» What you have to do:
Look below for the line containing "gros œuvre, voire"; from there through the line containing "Smooth Fox Terrier (10, 269, 159, 289)", both lines included, please set down each line exactly and nothing else.

------------------------

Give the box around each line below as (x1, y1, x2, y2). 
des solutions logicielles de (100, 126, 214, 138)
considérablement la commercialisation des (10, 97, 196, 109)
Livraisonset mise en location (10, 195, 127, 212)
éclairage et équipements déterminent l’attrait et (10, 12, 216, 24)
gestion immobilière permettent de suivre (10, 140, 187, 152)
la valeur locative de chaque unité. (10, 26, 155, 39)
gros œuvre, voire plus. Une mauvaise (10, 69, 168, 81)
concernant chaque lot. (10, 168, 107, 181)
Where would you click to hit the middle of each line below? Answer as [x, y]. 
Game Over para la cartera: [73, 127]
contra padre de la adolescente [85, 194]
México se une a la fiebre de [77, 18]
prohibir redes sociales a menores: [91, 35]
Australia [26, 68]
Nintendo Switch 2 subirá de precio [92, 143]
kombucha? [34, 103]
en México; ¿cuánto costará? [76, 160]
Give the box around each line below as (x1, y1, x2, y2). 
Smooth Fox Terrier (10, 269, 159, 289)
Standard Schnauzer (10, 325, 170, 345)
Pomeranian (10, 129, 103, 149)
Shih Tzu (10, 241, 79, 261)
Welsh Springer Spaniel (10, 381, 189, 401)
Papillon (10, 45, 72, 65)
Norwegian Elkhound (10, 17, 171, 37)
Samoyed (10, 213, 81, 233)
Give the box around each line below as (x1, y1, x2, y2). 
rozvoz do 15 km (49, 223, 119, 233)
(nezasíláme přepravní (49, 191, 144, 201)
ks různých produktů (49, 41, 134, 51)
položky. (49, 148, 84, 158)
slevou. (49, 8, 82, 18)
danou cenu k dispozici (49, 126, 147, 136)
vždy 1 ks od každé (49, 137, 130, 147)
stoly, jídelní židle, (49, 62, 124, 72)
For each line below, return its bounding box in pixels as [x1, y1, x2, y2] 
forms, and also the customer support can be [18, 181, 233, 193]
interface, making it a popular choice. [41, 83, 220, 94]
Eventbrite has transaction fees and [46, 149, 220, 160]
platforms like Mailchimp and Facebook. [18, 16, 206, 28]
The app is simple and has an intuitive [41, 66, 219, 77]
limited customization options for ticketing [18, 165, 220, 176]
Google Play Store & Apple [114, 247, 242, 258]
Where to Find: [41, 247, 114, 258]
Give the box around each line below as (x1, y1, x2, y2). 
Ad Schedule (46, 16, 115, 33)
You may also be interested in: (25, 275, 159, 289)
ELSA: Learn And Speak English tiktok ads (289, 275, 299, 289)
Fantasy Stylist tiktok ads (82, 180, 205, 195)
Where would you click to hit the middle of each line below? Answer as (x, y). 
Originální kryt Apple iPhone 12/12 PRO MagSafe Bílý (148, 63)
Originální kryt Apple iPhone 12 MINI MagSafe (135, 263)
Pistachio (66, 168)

------------------------

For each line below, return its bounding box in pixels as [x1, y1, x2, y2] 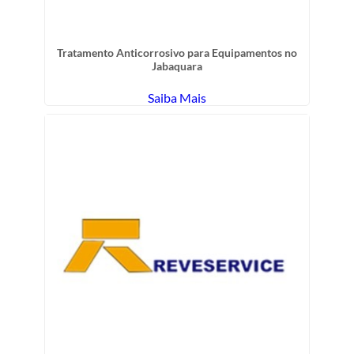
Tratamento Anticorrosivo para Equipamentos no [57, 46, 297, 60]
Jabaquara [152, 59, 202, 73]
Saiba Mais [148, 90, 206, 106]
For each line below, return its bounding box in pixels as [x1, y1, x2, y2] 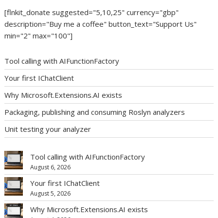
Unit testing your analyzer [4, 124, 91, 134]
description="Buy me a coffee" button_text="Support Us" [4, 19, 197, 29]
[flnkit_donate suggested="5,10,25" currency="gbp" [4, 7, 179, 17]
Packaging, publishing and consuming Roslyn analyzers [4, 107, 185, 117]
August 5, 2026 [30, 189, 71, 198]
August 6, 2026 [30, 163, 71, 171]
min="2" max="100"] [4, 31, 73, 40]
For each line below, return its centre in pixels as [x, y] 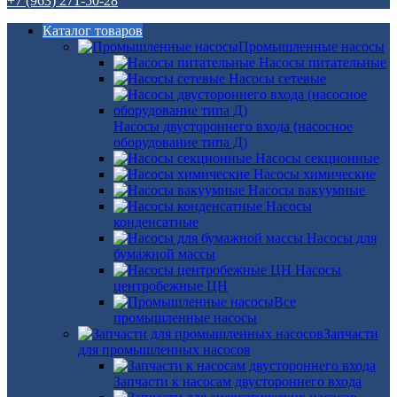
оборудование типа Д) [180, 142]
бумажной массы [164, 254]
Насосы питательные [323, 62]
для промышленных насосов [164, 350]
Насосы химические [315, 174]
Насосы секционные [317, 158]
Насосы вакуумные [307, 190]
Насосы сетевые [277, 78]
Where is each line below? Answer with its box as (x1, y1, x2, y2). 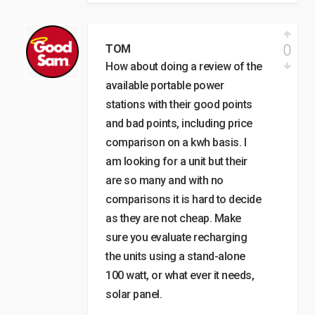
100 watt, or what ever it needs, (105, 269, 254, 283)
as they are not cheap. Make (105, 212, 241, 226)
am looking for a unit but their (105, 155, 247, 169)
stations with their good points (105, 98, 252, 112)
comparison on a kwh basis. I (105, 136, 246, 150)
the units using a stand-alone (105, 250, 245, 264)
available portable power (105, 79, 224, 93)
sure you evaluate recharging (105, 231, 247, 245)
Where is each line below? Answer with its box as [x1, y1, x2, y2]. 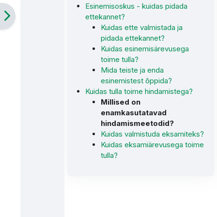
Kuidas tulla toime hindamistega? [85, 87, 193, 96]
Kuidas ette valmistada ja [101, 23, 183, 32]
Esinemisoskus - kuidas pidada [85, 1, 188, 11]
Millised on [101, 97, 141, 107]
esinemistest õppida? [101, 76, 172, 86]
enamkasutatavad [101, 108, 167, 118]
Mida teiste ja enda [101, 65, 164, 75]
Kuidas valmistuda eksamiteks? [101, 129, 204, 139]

------------------------

» Result of this exercise:
gros œuvre, voire plus. Une mauvaise (10, 69, 168, 81)
concernant chaque lot. (10, 168, 107, 181)
Where would you click to hit the middle of each line below? Answer as [x, y]. 
Game Over para la cartera: [73, 127]
contra padre de la adolescente [85, 194]
México se une a la fiebre de [77, 18]
prohibir redes sociales a menores: [91, 35]
Australia [26, 68]
Nintendo Switch 2 subirá de precio [92, 143]
kombucha? [34, 103]
en México; ¿cuánto costará? [76, 160]
Give the box around each line below as (x1, y1, x2, y2). 
Smooth Fox Terrier (10, 269, 159, 289)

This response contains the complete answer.